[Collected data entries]
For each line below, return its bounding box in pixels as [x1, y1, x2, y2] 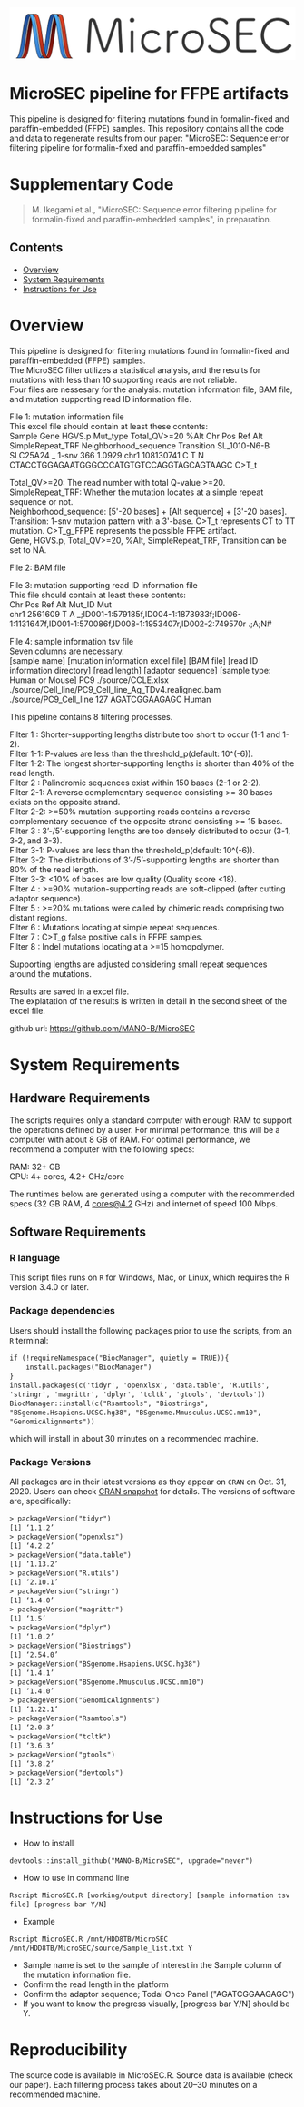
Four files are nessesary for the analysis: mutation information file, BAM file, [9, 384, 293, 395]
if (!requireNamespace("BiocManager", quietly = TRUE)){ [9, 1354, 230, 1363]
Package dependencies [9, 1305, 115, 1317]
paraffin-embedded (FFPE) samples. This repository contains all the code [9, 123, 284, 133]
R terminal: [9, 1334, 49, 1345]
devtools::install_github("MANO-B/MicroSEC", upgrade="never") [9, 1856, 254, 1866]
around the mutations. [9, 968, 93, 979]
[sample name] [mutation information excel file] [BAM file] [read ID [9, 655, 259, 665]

# [EXERCISE OBJECTIVE]
Exclude the images and reproduce the remaining data exactly.

# [ANSWER BELOW]
For each line below, return its bounding box in pixels as [x1, y1, x2, y2] 
Four files are nessesary for the analysis: mutation information file, BAM file, [9, 384, 293, 395]
if (!requireNamespace("BiocManager", quietly = TRUE)){ [9, 1354, 230, 1363]
Package dependencies [9, 1305, 115, 1317]
paraffin-embedded (FFPE) samples. This repository contains all the code [9, 123, 284, 133]
R terminal: [9, 1334, 49, 1345]
devtools::install_github("MANO-B/MicroSEC", upgrade="never") [9, 1856, 254, 1866]
around the mutations. [9, 968, 93, 979]
[sample name] [mutation information excel file] [BAM file] [read ID [9, 655, 259, 665]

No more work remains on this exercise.